+++ Material for this task

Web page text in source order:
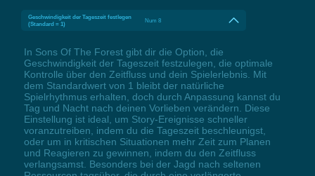
Geschwindigkeit der Tageszeit festlegen
(Standard = 1)
Num 8
In Sons Of The Forest gibt dir die Option, die
Geschwindigkeit der Tageszeit festzulegen, die optimale
Kontrolle über den Zeitfluss und dein Spielerlebnis. Mit
dem Standardwert von 1 bleibt der natürliche
Spielrhythmus erhalten, doch durch Anpassung kannst du
Tag und Nacht nach deinen Vorlieben verändern. Diese
Einstellung ist ideal, um Story-Ereignisse schneller
voranzutreiben, indem du die Tageszeit beschleunigst,
oder um in kritischen Situationen mehr Zeit zum Planen
und Reagieren zu gewinnen, indem du den Zeitfluss
verlangsamst. Besonders bei der Jagd nach seltenen
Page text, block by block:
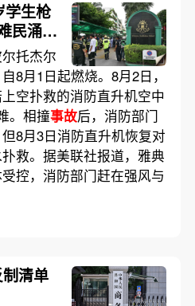
学生枪
民涌入
托杰尔
8月1日起燃烧。8月2日，
空扑救的消防直升机空中
。相撞事故后，消防部门
8月3日消防直升机恢复对
救。据美联社报道，雅典
控，消防部门赶在强风与
清单
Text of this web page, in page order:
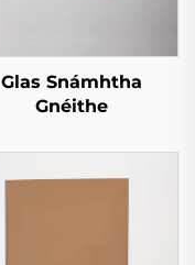
Glas Snámhtha
Gnéithe
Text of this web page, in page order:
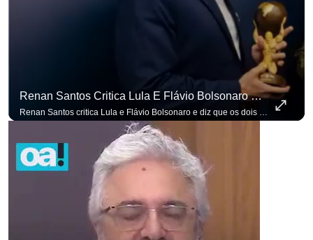
Renan Santos Critica Lula E Flávio Bolsonaro E Diz Que Os Dois São Lados Da Mesma Moeda.
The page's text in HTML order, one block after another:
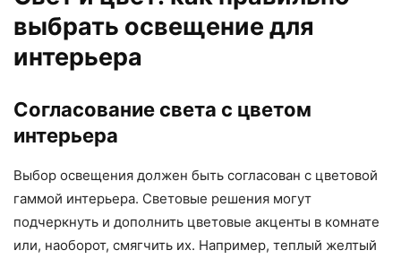
выбрать освещение для
интерьера
Согласование света с цветом
интерьера
Выбор освещения должен быть согласован с цветовой
гаммой интерьера. Световые решения могут
подчеркнуть и дополнить цветовые акценты в комнате
или, наоборот, смягчить их. Например, теплый желтый
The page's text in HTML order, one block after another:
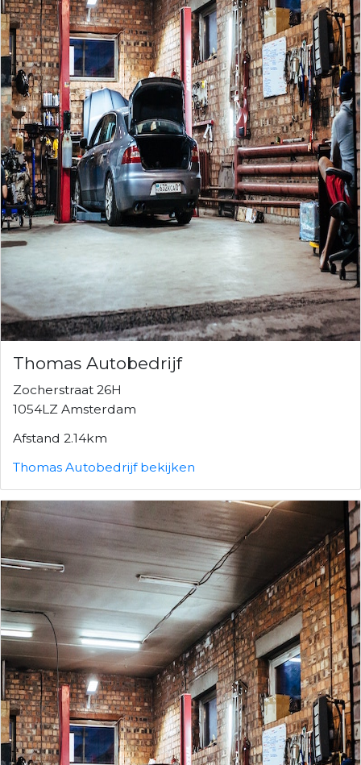
Thomas Autobedrijf
Zocherstraat 26H
1054LZ Amsterdam
Afstand 2.14km
Thomas Autobedrijf bekijken
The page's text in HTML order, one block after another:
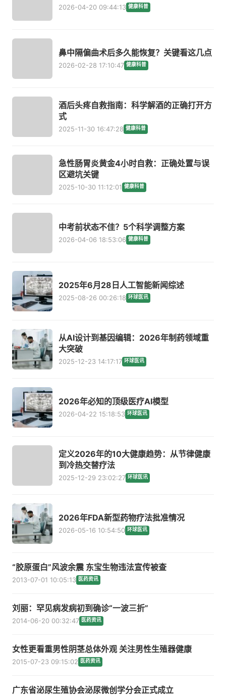
2026-04-20 09:44:13 健康科普
鼻中隔偏曲术后多久能恢复？关键看这几点
2026-02-28 17:10:47 健康科普
酒后头疼自救指南：科学解酒的正确打开方
式
2025-11-30 16:47:28 健康科普
急性肠胃炎黄金4小时自救：正确处置与误
区避坑关键
2025-10-30 11:12:01 健康科普
中考前状态不佳？5个科学调整方案
2026-04-06 18:53:06 健康科普
2025年6月28日人工智能新闻综述
2025-08-26 00:26:18 环球医讯
从AI设计到基因编辑：2026年制药领域重
大突破
2025-12-23 14:17:17 环球医讯
2026年必知的顶级医疗AI模型
2026-04-22 15:18:53 环球医讯
定义2026年的10大健康趋势：从节律健康
到冷热交替疗法
2025-12-29 23:02:27 环球医讯
2026年FDA新型药物疗法批准情况
2026-05-16 10:54:50 环球医讯
“胶原蛋白”风波余震 东宝生物违法宣传被查
2013-07-01 10:05:13 医药资讯
刘丽：罕见病发病初到确诊“一波三折”
2014-06-20 00:32:47 医药资讯
女性更看重男性阴茎总体外观 关注男性生殖器健康
2015-07-23 09:15:02 医药资讯
广东省泌尿生殖协会泌尿微创学分会正式成立
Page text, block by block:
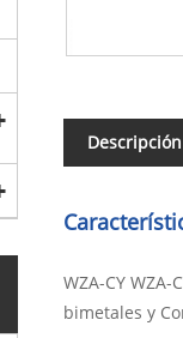
WZA-CY
bimetales y
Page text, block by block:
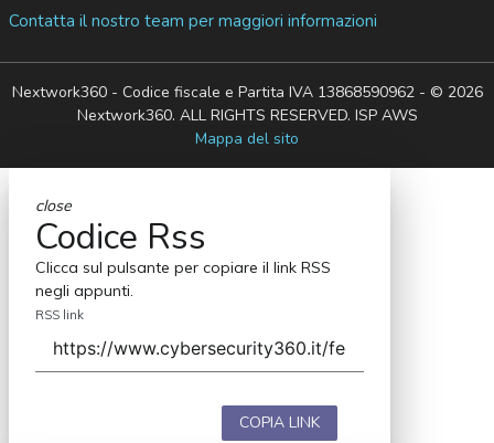
Contatta il nostro team per maggiori informazioni
Nextwork360 - Codice fiscale e Partita IVA 13868590962 - © 2026
Nextwork360. ALL RIGHTS RESERVED. ISP AWS
Mappa del sito
close
Codice Rss
Clicca sul pulsante per copiare il link RSS
negli appunti.
RSS link
COPIA LINK
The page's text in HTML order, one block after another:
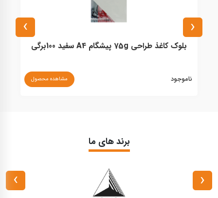
بلوک کاغذ طراحی 75g پیشگام A4 سفید 100برگی
ناموجود مشاهده محصول
‹
›
برند های ما
‹
›
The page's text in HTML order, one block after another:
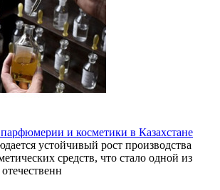
и косметики в Казахстане
устойчивый рост производства
средств, что стало одной из
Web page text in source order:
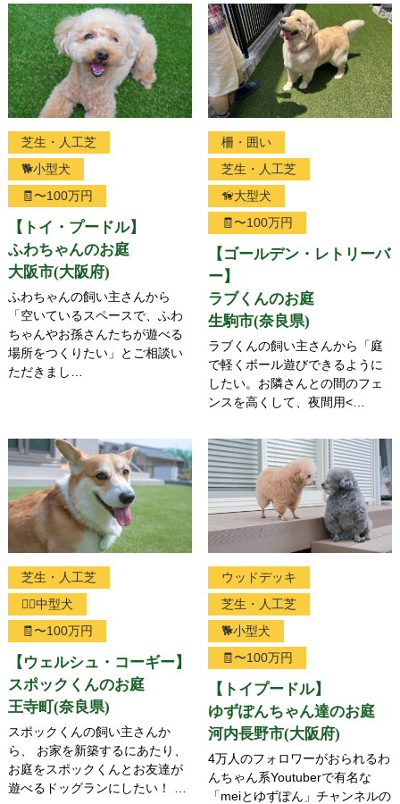
芝生・人工芝
🐕小型犬
🧾〜100万円
【トイ・プードル】
ふわちゃんのお庭
大阪市(大阪府)
ふわちゃんの飼い主さんから
「空いているスペースで、ふわ
ちゃんやお孫さんたちが遊べる
場所をつくりたい」とご相談い
ただきまし…
柵・囲い
芝生・人工芝
🦮大型犬
🧾〜100万円
【ゴールデン・レトリーバ
ー】
ラブくんのお庭
生駒市(奈良県)
ラブくんの飼い主さんから「庭
で軽くボール遊びできるように
したい。お隣さんとの間のフェ
ンスを高くして、夜間用<…
芝生・人工芝
🐕‍🦺中型犬
🧾〜100万円
【ウェルシュ・コーギー】
スポックくんのお庭
王寺町(奈良県)
スポックくんの飼い主さんか
ら、 お家を新築するにあたり、
お庭をスポックくんとお友達が
遊べるドッグランにしたい！ …
ウッドデッキ
芝生・人工芝
🐕小型犬
🧾〜100万円
【トイプードル】
ゆずぽんちゃん達のお庭
河内長野市(大阪府)
4万人のフォロワーがおられるわ
んちゃん系Youtuberで有名な
「meiとゆずぽん」チャンネルの
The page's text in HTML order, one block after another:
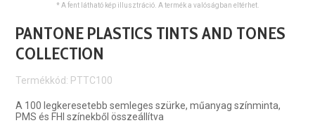
* A fent látható kép illusztráció. A termék a valóságban eltérhet.
PANTONE PLASTICS TINTS AND TONES
COLLECTION
Termékkód: PTTC100
A 100 legkeresetebb semleges szürke, műanyag színminta,
PMS és FHI színekből összeállítva
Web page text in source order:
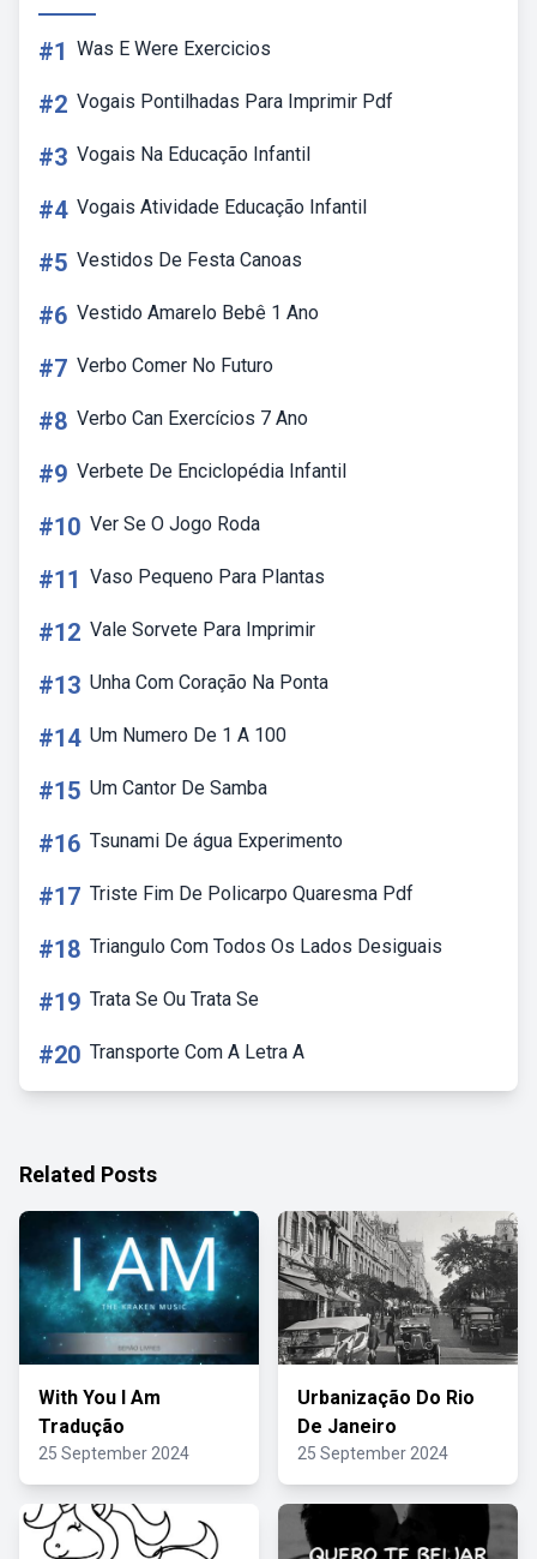
#1 Was E Were Exercicios
#2 Vogais Pontilhadas Para Imprimir Pdf
#3 Vogais Na Educação Infantil
#4 Vogais Atividade Educação Infantil
#5 Vestidos De Festa Canoas
#6 Vestido Amarelo Bebê 1 Ano
#7 Verbo Comer No Futuro
#8 Verbo Can Exercícios 7 Ano
#9 Verbete De Enciclopédia Infantil
#10 Ver Se O Jogo Roda
#11 Vaso Pequeno Para Plantas
#12 Vale Sorvete Para Imprimir
#13 Unha Com Coração Na Ponta
#14 Um Numero De 1 A 100
#15 Um Cantor De Samba
#16 Tsunami De água Experimento
#17 Triste Fim De Policarpo Quaresma Pdf
#18 Triangulo Com Todos Os Lados Desiguais
#19 Trata Se Ou Trata Se
#20 Transporte Com A Letra A
Related Posts
With You I Am
Tradução
25 September 2024
Urbanização Do Rio
De Janeiro
25 September 2024
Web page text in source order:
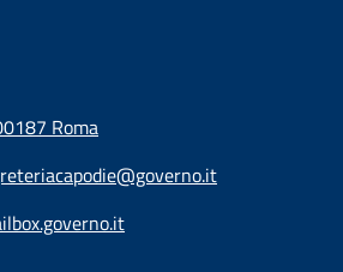
Roma
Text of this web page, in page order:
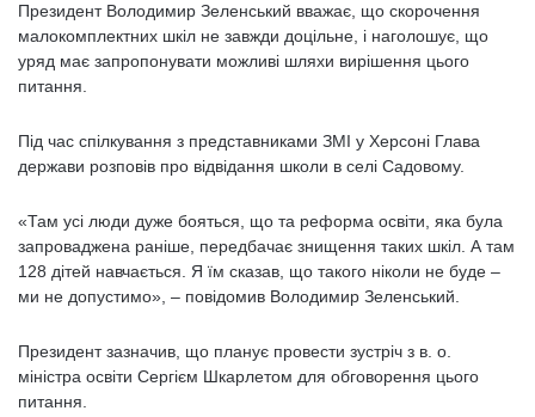
Президент Володимир Зеленський вважає, що скорочення
малокомплектних шкіл не завжди доцільне, і наголошує, що
уряд має запропонувати можливі шляхи вирішення цього
питання.
Під час спілкування з представниками ЗМІ у Херсоні Глава
держави розповів про відвідання школи в селі Садовому.
«Там усі люди дуже бояться, що та реформа освіти, яка була
запроваджена раніше, передбачає знищення таких шкіл. А там
128 дітей навчається. Я їм сказав, що такого ніколи не буде –
ми не допустимо», – повідомив Володимир Зеленський.
Президент зазначив, що планує провести зустріч з в. о.
міністра освіти Сергієм Шкарлетом для обговорення цього
питання.
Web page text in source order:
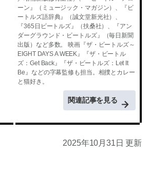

++++++

▶ _What is expected_
The answer should match the material exactly, with every picture removed.

▶ _Output of the task_
Web page text in source order:
Geschwindigkeit der Tageszeit festlegen
(Standard = 1)
Num 8
In Sons Of The Forest gibt dir die Option, die
Geschwindigkeit der Tageszeit festzulegen, die optimale
Kontrolle über den Zeitfluss und dein Spielerlebnis. Mit
dem Standardwert von 1 bleibt der natürliche
Spielrhythmus erhalten, doch durch Anpassung kannst du
Tag und Nacht nach deinen Vorlieben verändern. Diese
Einstellung ist ideal, um Story-Ereignisse schneller
voranzutreiben, indem du die Tageszeit beschleunigst,
oder um in kritischen Situationen mehr Zeit zum Planen
und Reagieren zu gewinnen, indem du den Zeitfluss
verlangsamst. Besonders bei der Jagd nach seltenen
Page text, block by block:
学生枪
民涌入
托杰尔
8月1日起燃烧。8月2日，
空扑救的消防直升机空中
。相撞事故后，消防部门
8月3日消防直升机恢复对
救。据美联社报道，雅典
控，消防部门赶在强风与
清单
Text of this web page, in page order:
Glas Snámhtha
Gnéithe
Text of this web page, in page order:
Renan Santos Critica Lula E Flávio Bolsonaro E Diz Que Os Dois São Lados Da Mesma Moeda.
The page's text in HTML order, one block after another:
выбрать освещение для
интерьера
Согласование света с цветом
интерьера
Выбор освещения должен быть согласован с цветовой
гаммой интерьера. Световые решения могут
подчеркнуть и дополнить цветовые акценты в комнате
или, наоборот, смягчить их. Например, теплый желтый
The page's text in HTML order, one block after another:
Thomas Autobedrijf
Zocherstraat 26H
1054LZ Amsterdam
Afstand 2.14km
Thomas Autobedrijf bekijken
The page's text in HTML order, one block after another:
2026-04-20 09:44:13 健康科普
鼻中隔偏曲术后多久能恢复？关键看这几点
2026-02-28 17:10:47 健康科普
酒后头疼自救指南：科学解酒的正确打开方
式
2025-11-30 16:47:28 健康科普
急性肠胃炎黄金4小时自救：正确处置与误
区避坑关键
2025-10-30 11:12:01 健康科普
中考前状态不佳？5个科学调整方案
2026-04-06 18:53:06 健康科普
2025年6月28日人工智能新闻综述
2025-08-26 00:26:18 环球医讯
从AI设计到基因编辑：2026年制药领域重
大突破
2025-12-23 14:17:17 环球医讯
2026年必知的顶级医疗AI模型
2026-04-22 15:18:53 环球医讯
定义2026年的10大健康趋势：从节律健康
到冷热交替疗法
2025-12-29 23:02:27 环球医讯
2026年FDA新型药物疗法批准情况
2026-05-16 10:54:50 环球医讯
“胶原蛋白”风波余震 东宝生物违法宣传被查
2013-07-01 10:05:13 医药资讯
刘丽：罕见病发病初到确诊“一波三折”
2014-06-20 00:32:47 医药资讯
女性更看重男性阴茎总体外观 关注男性生殖器健康
2015-07-23 09:15:02 医药资讯
广东省泌尿生殖协会泌尿微创学分会正式成立
Page text, block by block:
WZA-CY
bimetales y
Page text, block by block:
Contatta il nostro team per maggiori informazioni
Nextwork360 - Codice fiscale e Partita IVA 13868590962 - © 2026
Nextwork360. ALL RIGHTS RESERVED. ISP AWS
Mappa del sito
close
Codice Rss
Clicca sul pulsante per copiare il link RSS
negli appunti.
RSS link
COPIA LINK
The page's text in HTML order, one block after another:
بلوک کاغذ طراحی 75g پیشگام A4 سفید 100برگی
ناموجود مشاهده محصول
‹
›
برند های ما
‹
›
The page's text in HTML order, one block after another:
и косметики в Казахстане
устойчивый рост производства
средств, что стало одной из
Web page text in source order:
芝生・人工芝
🐕小型犬
🧾〜100万円
【トイ・プードル】
ふわちゃんのお庭
大阪市(大阪府)
ふわちゃんの飼い主さんから
「空いているスペースで、ふわ
ちゃんやお孫さんたちが遊べる
場所をつくりたい」とご相談い
ただきまし…
柵・囲い
芝生・人工芝
🦮大型犬
🧾〜100万円
【ゴールデン・レトリーバ
ー】
ラブくんのお庭
生駒市(奈良県)
ラブくんの飼い主さんから「庭
で軽くボール遊びできるように
したい。お隣さんとの間のフェ
ンスを高くして、夜間用<…
芝生・人工芝
🐕‍🦺中型犬
🧾〜100万円
【ウェルシュ・コーギー】
スポックくんのお庭
王寺町(奈良県)
スポックくんの飼い主さんか
ら、 お家を新築するにあたり、
お庭をスポックくんとお友達が
遊べるドッグランにしたい！ …
ウッドデッキ
芝生・人工芝
🐕小型犬
🧾〜100万円
【トイプードル】
ゆずぽんちゃん達のお庭
河内長野市(大阪府)
4万人のフォロワーがおられるわ
んちゃん系Youtuberで有名な
「meiとゆずぽん」チャンネルの
The page's text in HTML order, one block after another:
* A fent látható kép illusztráció. A termék a valóságban eltérhet.
PANTONE PLASTICS TINTS AND TONES
COLLECTION
Termékkód: PTTC100
A 100 legkeresetebb semleges szürke, műanyag színminta,
PMS és FHI színekből összeállítva
Web page text in source order:
#1 Was E Were Exercicios
#2 Vogais Pontilhadas Para Imprimir Pdf
#3 Vogais Na Educação Infantil
#4 Vogais Atividade Educação Infantil
#5 Vestidos De Festa Canoas
#6 Vestido Amarelo Bebê 1 Ano
#7 Verbo Comer No Futuro
#8 Verbo Can Exercícios 7 Ano
#9 Verbete De Enciclopédia Infantil
#10 Ver Se O Jogo Roda
#11 Vaso Pequeno Para Plantas
#12 Vale Sorvete Para Imprimir
#13 Unha Com Coração Na Ponta
#14 Um Numero De 1 A 100
#15 Um Cantor De Samba
#16 Tsunami De água Experimento
#17 Triste Fim De Policarpo Quaresma Pdf
#18 Triangulo Com Todos Os Lados Desiguais
#19 Trata Se Ou Trata Se
#20 Transporte Com A Letra A
Related Posts
With You I Am
Tradução
25 September 2024
Urbanização Do Rio
De Janeiro
25 September 2024
Web page text in source order:
Roma
Text of this web page, in page order:
Президент Володимир Зеленський вважає, що скорочення
малокомплектних шкіл не завжди доцільне, і наголошує, що
уряд має запропонувати можливі шляхи вирішення цього
питання.
Під час спілкування з представниками ЗМІ у Херсоні Глава
держави розповів про відвідання школи в селі Садовому.
«Там усі люди дуже бояться, що та реформа освіти, яка була
запроваджена раніше, передбачає знищення таких шкіл. А там
128 дітей навчається. Я їм сказав, що такого ніколи не буде –
ми не допустимо», – повідомив Володимир Зеленський.
Президент зазначив, що планує провести зустріч з в. о.
міністра освіти Сергієм Шкарлетом для обговорення цього
питання.
Web page text in source order:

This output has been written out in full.